Chapter 3 Transforming data
In most courses on data analysis and statistics, data is the raw material that is read into some software program and we immediately start analyzing it. The same was true for our introduction to Visualizing data in the previous Chapter 2: When composing a new ggplot()
function, we only specified data = mpg
and then accessed the variables of a dataset that came with the ggplot2 package. Similarly, we frequently use datasets included in the ds4psy package throughout this book.
Directly accessing data that is pre-packaged in some simple form is fast and easy, but the convenience comes at a price: Viewing data as some resource to be read in one initial step is a gross over-simplification of what typically happens when we analyze real-world data. Instead, directly using a dataset is only possible when the data is formatted in precisely the way we need it to be in our analysis. In most realistic scenarios, however, a dataset requires extensive pre-processing prior to becoming useful and answering a research question.
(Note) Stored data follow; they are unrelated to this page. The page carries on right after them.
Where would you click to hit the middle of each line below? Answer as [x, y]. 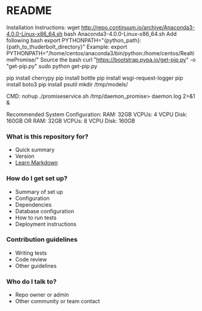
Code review [31, 259]
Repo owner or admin [42, 295]
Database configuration [45, 211]
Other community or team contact [57, 301]
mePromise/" [23, 60]
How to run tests [36, 217]
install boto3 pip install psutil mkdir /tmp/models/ [67, 84]
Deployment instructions [46, 224]
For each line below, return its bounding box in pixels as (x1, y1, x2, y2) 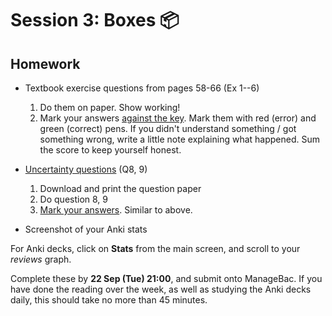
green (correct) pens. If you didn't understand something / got (39, 123, 297, 134)
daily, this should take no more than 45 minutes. (10, 294, 208, 306)
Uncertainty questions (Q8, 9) (24, 163, 148, 175)
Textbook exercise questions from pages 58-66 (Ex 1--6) (24, 82, 260, 94)
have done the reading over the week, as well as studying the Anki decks (10, 283, 312, 295)
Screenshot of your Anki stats (24, 223, 148, 235)
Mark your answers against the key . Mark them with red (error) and (39, 112, 317, 124)
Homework (10, 55, 81, 72)
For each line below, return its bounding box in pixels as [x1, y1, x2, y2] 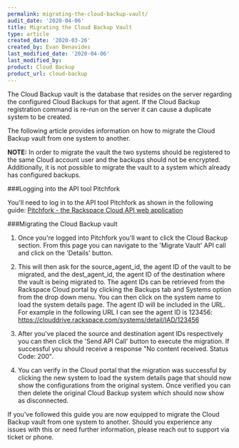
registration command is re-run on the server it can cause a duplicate [7, 105, 212, 113]
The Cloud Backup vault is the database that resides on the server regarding [7, 90, 232, 98]
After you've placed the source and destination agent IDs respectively [17, 329, 223, 337]
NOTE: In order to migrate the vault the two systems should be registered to [7, 148, 230, 156]
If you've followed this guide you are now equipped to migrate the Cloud [7, 409, 220, 418]
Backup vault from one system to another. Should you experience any [7, 417, 213, 426]
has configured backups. [7, 170, 81, 179]
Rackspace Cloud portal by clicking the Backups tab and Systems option [17, 285, 232, 293]
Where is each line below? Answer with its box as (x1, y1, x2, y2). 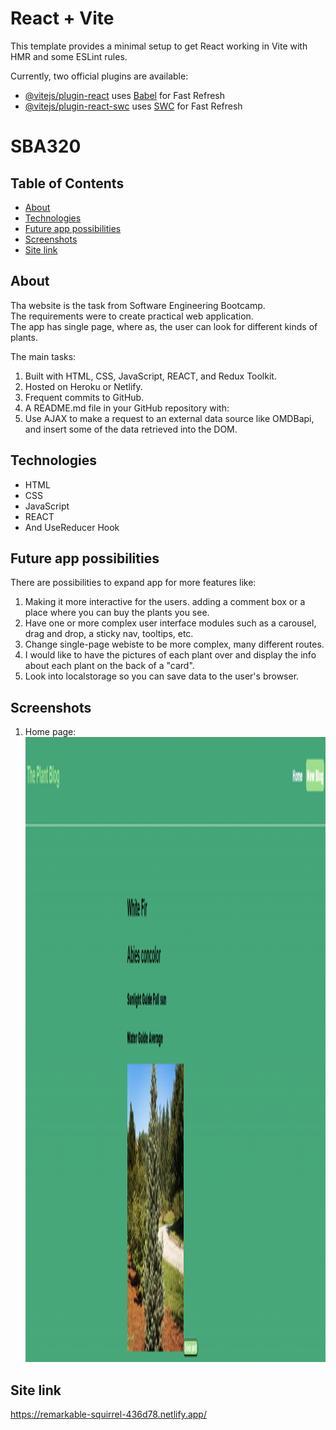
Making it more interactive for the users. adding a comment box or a (24, 596, 306, 608)
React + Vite (10, 7, 115, 30)
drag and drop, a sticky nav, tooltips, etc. (24, 628, 194, 640)
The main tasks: (10, 350, 77, 362)
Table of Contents (10, 175, 125, 192)
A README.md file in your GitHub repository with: (24, 402, 230, 414)
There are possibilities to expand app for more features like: (10, 577, 257, 589)
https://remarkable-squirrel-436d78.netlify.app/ (10, 1408, 207, 1420)

This pre-processing phase has been called “data munging”, “data wrangling”, or simply “data transformation”, and can often get quite extensive. In fact, transforming data into the right shape can easily take up the majority of time needed to make sense of it.
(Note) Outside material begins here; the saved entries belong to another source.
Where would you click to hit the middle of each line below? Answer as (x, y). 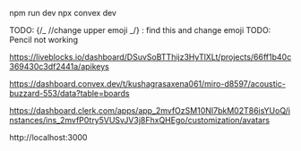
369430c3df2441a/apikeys (60, 67)
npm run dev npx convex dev (63, 13)
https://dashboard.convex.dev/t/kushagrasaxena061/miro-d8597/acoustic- (148, 84)
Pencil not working (44, 40)
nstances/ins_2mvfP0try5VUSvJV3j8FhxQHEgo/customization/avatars (140, 120)
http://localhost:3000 (48, 137)
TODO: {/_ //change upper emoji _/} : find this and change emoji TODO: (140, 30)
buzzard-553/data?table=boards (69, 93)
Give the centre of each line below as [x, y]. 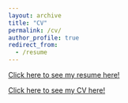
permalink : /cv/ [35, 30]
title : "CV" [28, 23]
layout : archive [35, 15]
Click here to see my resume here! [64, 75]
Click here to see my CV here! [56, 90]
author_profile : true [44, 38]
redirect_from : [33, 45]
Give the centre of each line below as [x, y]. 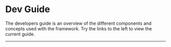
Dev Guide [28, 9]
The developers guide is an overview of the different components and [78, 23]
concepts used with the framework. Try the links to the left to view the [79, 28]
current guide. [20, 34]
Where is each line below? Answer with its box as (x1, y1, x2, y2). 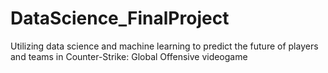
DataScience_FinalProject (10, 7, 230, 30)
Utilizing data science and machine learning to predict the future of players (10, 40, 319, 52)
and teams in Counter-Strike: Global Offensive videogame (10, 50, 248, 62)
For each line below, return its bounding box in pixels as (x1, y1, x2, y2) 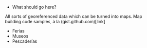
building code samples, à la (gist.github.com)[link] (5, 19, 106, 24)
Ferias (12, 28, 25, 33)
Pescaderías (12, 38, 37, 44)
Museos (12, 33, 29, 39)
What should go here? (12, 4, 57, 10)
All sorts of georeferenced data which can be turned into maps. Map (5, 14, 143, 19)

The topic of data transformation encompasses many different tasks, including re-arranging, selecting, changing, and aggregating data. A tool supporting these tasks is the dplyr package (Wickham, François, Henry, Müller, & Vaughan, 2023), which is a core component of the tidyverse. Like ggplot2, dplyr is widely used by people who otherwise do not reside within the tidyverse. But as dplyr is a package that is both immensely useful and embodies many of the tidyverse principles in paradigmatic form, we can think of it as the primary citizen of the tidyverse.
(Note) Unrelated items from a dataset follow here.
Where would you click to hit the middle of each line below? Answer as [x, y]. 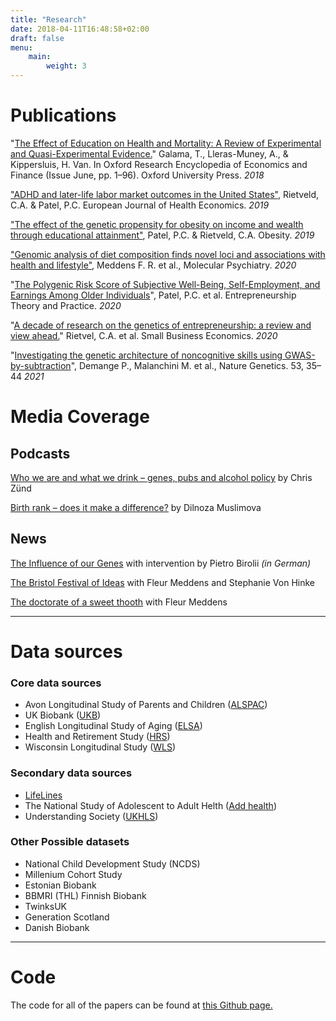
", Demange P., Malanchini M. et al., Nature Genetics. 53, [187, 365]
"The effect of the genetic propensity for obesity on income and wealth [157, 224]
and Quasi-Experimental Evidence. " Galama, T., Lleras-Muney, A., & [149, 153]
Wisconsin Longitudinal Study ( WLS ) [100, 747]
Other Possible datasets [70, 842]
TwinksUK [45, 906]
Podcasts [40, 453]
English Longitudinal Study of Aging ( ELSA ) [113, 726]

dplyr provides a set of commands — best thought of as verbs — that allow slicing and dicing rectangular datasets and computing many summary statistics. While each individual command is simple, they can be combined into a powerful language of data manipulation. In combination with other functions, using dplyr quickly provides us with quantitative overviews of datasets that amount to what psychologists often call descriptive statistics.
In this chapter, we are only concerned with the essentials, as the subsequent chapters will cover many related tasks and tools in greater detail. Similarly, the tools provided by the dplyr package extend beyond the scope of this introduction. For instance, dplyr includes additional commands for handling multiple data tables, which we will discuss later (e.g., in Chapter 8 on Joining data).